La chiusura spontanea, parziale o totale, dei difetti perimembranosi del setto interventricolare (D.I.V.) si accompagna spesso alla formazione dei cosiddetti «aneurismi del setto membranoso» (A.S.M.)4,6,9,13,14. In alcuni casi, peraltro, gli A.S.M. sono associati a D.I.V. residui di entità media od importante2. L’ecocardiografia bidimensionale (ECO 2D) costituisce un sensibile metodo per la diagnosi non invasiva di tali malformazioni4,7,9. Relativamente scarse sono però le documentazioni di A.S.M. mediante ECO 2D riportate in letteratura4,7,9. Scopo di questo lavoro è presentare una casistica di 20 pazienti portatori di A.S.M. associato a D.I.V. perimembranoso studiati con ECO 2D. Viene sottolineata l’importanza dell’ECO 2D non solo nell’identificazione diagnostica degli A.S.M. ma anche nello studio della loro cinetica durante le varie fasi del ciclo cardiaco e nella valutazione delle loro dimensioni.

Soggetti e metodi

Sono stati studiati 20 pazienti, 11 femmine e 9 maschi, di età media 8,7 anni (45 giorni - 35 anni). L’indicazione allo studio ecocardiografico è stata posta in base alla diagnosi clinica-elettrocardiografica e radiografica di D.I.V. in 19 casi e di difetto del setto interatriale (D.I.A.) in un caso. In 14 casi il D.I.V. era stato valutato clinicamente di lieve entità, in 4 casi di media entità ed in due casi di entità importante. Per quanto riguarda questi ultimi due casi, ambedue sottoposti a cateterismo cardiaco, in uno (M a. 33) il rapporto QP/QS era 3,4; nel secondo caso, l’ecocardiogramma, eseguito all’età di un mese e mezzo, in condizioni di scompenso cardiaco, aveva evidenziato ingrandimento biventricolare ed atriale sn., ipertrofia della cresta sopraventricolare e della muscolatura del tratto di efflusso ventricolare destro.
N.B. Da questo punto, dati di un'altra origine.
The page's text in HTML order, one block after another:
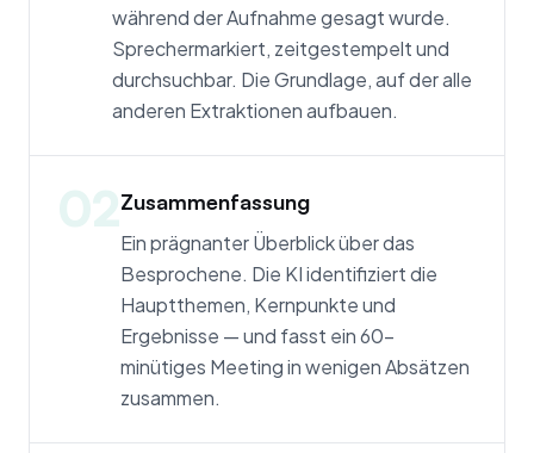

Il cateterismo cardiaco, eseguito all’età di 6 mesi, in condizioni cliniche migliorate, evidenziava QP/QS = 1,7 con un gradiente transinfundibolare di 11 mmHg ed uno transvalvolare di 20 mmHg.
In 3 casi era presente, al cateterismo cardiaco, ipertensione polmonare di moderata entità; due di essi erano portatori di sindrome di Down, con importante D.I.A. associato in un caso.
Gli ecocardiogrammi sono stati eseguiti con apparecchio Toshiba SSL53M phased array sector scanner utilizzando una sonda settoriale a 2,4 MHz ed una sonda lineare a 5 Mhz. La sonda lineare è stata utilizzata prevalentemente in età pediatrica o neonatale per integrare le informazioni fornite dalla sonda settoriale.
È stata impiegata una procedura ecocardiografica con ricorso agli approcci parasternale, apicale e sottocostale. Sono state ottenute sezioni multiple (longitudinali, trasversali, quattro camere), ricorrendo inoltre a tutte le sezioni intermedie di volta in volta necessario per una più accurata visualizzazione del setto i-v membranoso.
Le immagini sono state registrate su videocassette e successivamente analizzate sia in movimento che al rallentatore e fotogramma per fotogramma; in tal modo è stato possibile ricoistruire la cinetica degli A.S.M. nelle varie fasi del ciclo cardiaco. Mediante una tavoletta digitalizzatrice e con l’impiego di un programma computerizzato è stata planimetrata l’area di massima sezione sistolica degli A.S.M., in qualsiasi angolazione fosse essa evidenziabile.
Cinque pazienti sono stati sottoposti anche a studio emodinamico-angiografico. La diagnosi di A.S.M. è stata sempre confermata. Nella maggioranza dei casi, tuttavia, non si è ritenuto necessario ricorrere a tale indagine, non essendo il quadro clinico-ecocardiografico di entità tale da porvi indicazione.
In 4 casi è stato eseguito un ecocardiogramma di controllo a distanza di tempo variabile da 1 a 13 mesi dal primo esame. Nove pazienti sono stati seguiti con follow-up (durata media 3,6 anni; min. 15 giorni, max. 10 anni).

Risultati

La sezione ecocardiografica più utile per lo studio degli A.S.M. è risultata, nei casi oggetto di questo studio, una sezione « quattro camere apicale modificata », ottenuta angolando cranialmente il trasduttore a partire dalla sezione quattro camere apicale standard sino a visualizzare la parte anterobasale del setto i-v. Tale sezione ha consentito sempre l’evidenziazione dell’A.S.M.. In alcuni casi esso appariva (Fig. 1) come un’estroflessione sacculare, in altri digitiforme; le estroflessioni erano di dimensioni variabili ed aggettavano in ventricolo destro durante la sistole. L’A.S.M. tendeva generalmente a riallinearsi (parzialmente o totalmente a seconda dei casi) al setto i-v muscolare durante la diastole. In 3 casi (15%) l’A.S.M. è stato visualizzato anche in asse lungo parasternale sn. (Fig. 2). In 2 casi (10%) l’A.S.M. è stato evidenziato anche in asse corto parasternale sn. a livello della valvola aortica (un esempio viene riportato nella Fig. 3). L’A.S.M. è stato infine visualizzato pure nelle sezioni 4 camere apicale, 4 camere apicale con aorta e 4 camere sottocostale modificata rispettivamente in 2 (10%), 1 (5%) e 1 (5%) casi.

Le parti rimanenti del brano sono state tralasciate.